第二天凌晨,天麻麻亮时,爷爷和我又一次踏上去煤矿的路。驴车盘旋在崎岖的山道上,一会儿向左,一会儿向右。

毛驴,大概是世界上最忠厚的动物,一旦吃饱喝足,只顾埋头干活,不会生出其他的事来,寂寞了,放开嗓子吼几声,然后,又默默无语地走自己的路。

午饭时分,我们翻过最后一座山峰,进入甘肃境内,眼前呈现出一片辽阔的田地。首先映入眼帘的是那些堆积如山的煤炭,在蓝天白云下,散发出一种幽黑的光。

矿区不大,却不失繁华,一条狭长的街道,人来车往,热闹非凡。街道上,店铺林立,挨挨挤挤。

那些刚刚从矿井深处走出来的煤炭工人,穿着劳动布制服,像流水一样,涌进飘香的饭馆。

那一刻,我突然萌生出一个理想,将来,我也要当一名煤炭工人,做一个领工资的人。

爷爷给了我一块钱,让我在街上逛逛,他自己牵着毛驴,等候在排队装煤的队伍中。

我的脚步随着川流不息的人群,毫无目的地在嘈杂的街道里漫游。
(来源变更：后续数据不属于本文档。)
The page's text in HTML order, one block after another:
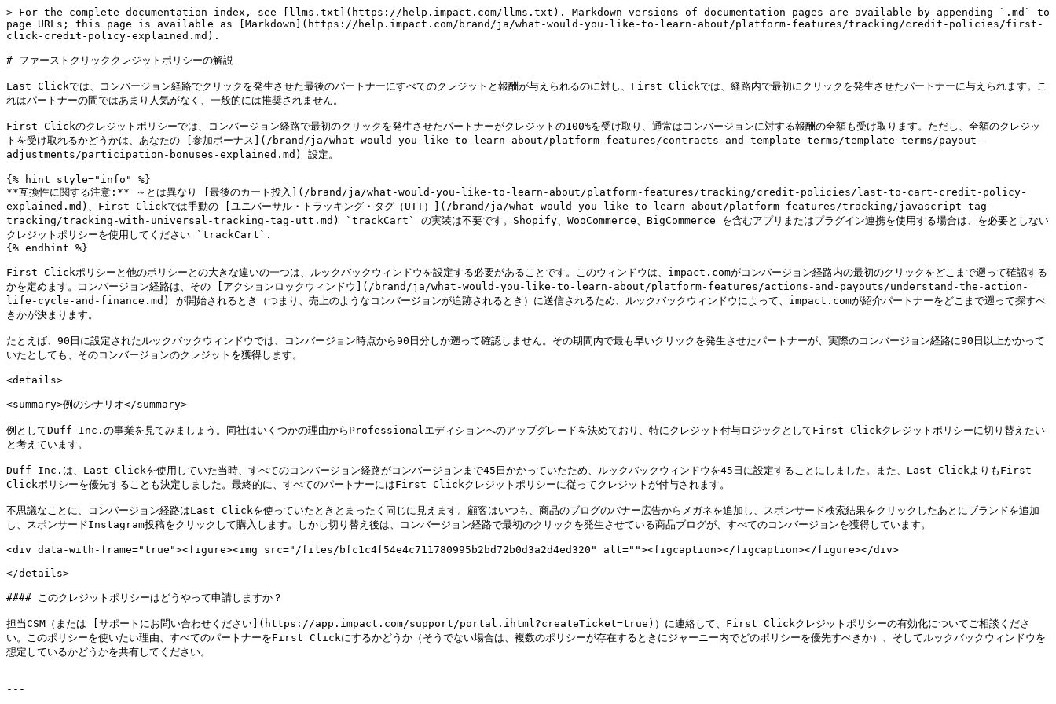
> For the complete documentation index, see [llms.txt](https://help.impact.com/llms.txt). Markdown versions of documentation pages are available by appending `.md` to
page URLs; this page is available as [Markdown](https://help.impact.com/brand/ja/what-would-you-like-to-learn-about/platform-features/tracking/credit-policies/first-
click-credit-policy-explained.md).
# ファーストクリッククレジットポリシーの解説
Last Clickでは、コンバージョン経路でクリックを発生させた最後のパートナーにすべてのクレジットと報酬が与えられるのに対し、First Clickでは、経路内で最初にクリックを発生させたパートナーに与えられます。こ
れはパートナーの間ではあまり人気がなく、一般的には推奨されません。
First Clickのクレジットポリシーでは、コンバージョン経路で最初のクリックを発生させたパートナーがクレジットの100%を受け取り、通常はコンバージョンに対する報酬の全額も受け取ります。ただし、全額のクレジッ
トを受け取れるかどうかは、あなたの [参加ボーナス](/brand/ja/what-would-you-like-to-learn-about/platform-features/contracts-and-template-terms/template-terms/payout-
adjustments/participation-bonuses-explained.md) 設定。
{% hint style="info" %}
**互換性に関する注意:** ～とは異なり [最後のカート投入](/brand/ja/what-would-you-like-to-learn-about/platform-features/tracking/credit-policies/last-to-cart-credit-policy-
explained.md)、First Clickでは手動の [ユニバーサル・トラッキング・タグ（UTT）](/brand/ja/what-would-you-like-to-learn-about/platform-features/tracking/javascript-tag-
tracking/tracking-with-universal-tracking-tag-utt.md) `trackCart` の実装は不要です。Shopify、WooCommerce、BigCommerce を含むアプリまたはプラグイン連携を使用する場合は、を必要としない
クレジットポリシーを使用してください `trackCart`.
{% endhint %}
First Clickポリシーと他のポリシーとの大きな違いの一つは、ルックバックウィンドウを設定する必要があることです。このウィンドウは、impact.comがコンバージョン経路内の最初のクリックをどこまで遡って確認する
かを定めます。コンバージョン経路は、その [アクションロックウィンドウ](/brand/ja/what-would-you-like-to-learn-about/platform-features/actions-and-payouts/understand-the-action-
life-cycle-and-finance.md) が開始されるとき（つまり、売上のようなコンバージョンが追跡されるとき）に送信されるため、ルックバックウィンドウによって、impact.comが紹介パートナーをどこまで遡って探すべ
きかが決まります。
たとえば、90日に設定されたルックバックウィンドウでは、コンバージョン時点から90日分しか遡って確認しません。その期間内で最も早いクリックを発生させたパートナーが、実際のコンバージョン経路に90日以上かかって
いたとしても、そのコンバージョンのクレジットを獲得します。
<details>
<summary>例のシナリオ</summary>
例としてDuff Inc.の事業を見てみましょう。同社はいくつかの理由からProfessionalエディションへのアップグレードを決めており、特にクレジット付与ロジックとしてFirst Clickクレジットポリシーに切り替えたい
と考えています。
Duff Inc.は、Last Clickを使用していた当時、すべてのコンバージョン経路がコンバージョンまで45日かかっていたため、ルックバックウィンドウを45日に設定することにしました。また、Last ClickよりもFirst
Clickポリシーを優先することも決定しました。最終的に、すべてのパートナーにはFirst Clickクレジットポリシーに従ってクレジットが付与されます。
不思議なことに、コンバージョン経路はLast Clickを使っていたときとまったく同じに見えます。顧客はいつも、商品のブログのバナー広告からメガネを追加し、スポンサード検索結果をクリックしたあとにブランドを追加
し、スポンサードInstagram投稿をクリックして購入します。しかし切り替え後は、コンバージョン経路で最初のクリックを発生させている商品ブログが、すべてのコンバージョンを獲得しています。
<div data-with-frame="true"><figure><img src="/files/bfc1c4f54e4c711780995b2bd72b0d3a2d4ed320" alt=""><figcaption></figcaption></figure></div>
</details>
#### このクレジットポリシーはどうやって申請しますか？
担当CSM（または [サポートにお問い合わせください](https://app.impact.com/support/portal.ihtml?createTicket=true)）に連絡して、First Clickクレジットポリシーの有効化についてご相談くださ
い。このポリシーを使いたい理由、すべてのパートナーをFirst Clickにするかどうか（そうでない場合は、複数のポリシーが存在するときにジャーニー内でどのポリシーを優先すべきか）、そしてルックバックウィンドウを
想定しているかどうかを共有してください。
---

那张印着一个穿工装的女拖拉机手图案的钞票,被我紧紧地攥在手心里,捏出了汗,湿漉漉的。

看见新华书店几个字,我不由自主地走了进去。书店的铁架上摆满了各种各样的书,琳琅满目,十分诱人。

柜台后面,站着书店的营业员,白皙的面孔泛出淡淡的红,像一朵正在盛开的桃花,鼻梁上架了副黑框白片的眼镜,镜片后面的眼睛,炯炯有神。我从小就崇拜戴眼镜的人,总觉得眼镜后面藏着很多学问,深不可测。

上小学时,我的语文老师,一位来自北京的知青,戴着一副高度近视眼镜,镜片上有层层波纹,像明净的湖面上被风吹起的涟漪。我特别喜欢知青老师的课,尤其是那字正腔圆的朗诵,如山谷里的鸟鸣,娓娓动听,滋心润肺。有一次,趁老师不注意,我偷偷地戴上她的眼镜,顷刻间,天旋地转,重心失衡。原来,眼镜不是谁想戴就能戴的。

我慢慢地浏览着书店里的书,也顺便偷看一眼卖书的姑娘,想和她说几句,却找不到搭话的茬口。真的,这姑娘比村子里所有的姑娘都好看,有点像《林海雪原》里的白鸽。

回家的路上,爷爷问我买了些啥,我说是书。书虽然不能当饭吃,它或许能给你一个吃饭的碗。至今,我都不能确信,这句话是从爷爷的嘴里说出的,听起来像名人名言。

我常常记得那次出远门的经历,我也不止一次细细咀嚼回味爷爷在路上对我说过的每句话。

后来,我拿到了大学录取通知书。村子里的人都到家里道喜。有的送来几个鸡蛋,有的拿来几角钱。奶奶拿出锁在柜子里的点心招待乡亲。爷爷捋着长长的胡须,脸上洋溢着自豪。母亲喜极而泣,眼泪里饱含着长久的辛酸与不屈。四叔赶着马车把我送到了县城。我乘上了远行的班车

现在,我终于明白了爷爷带我出门的用意。

远处,才是应该去的地方。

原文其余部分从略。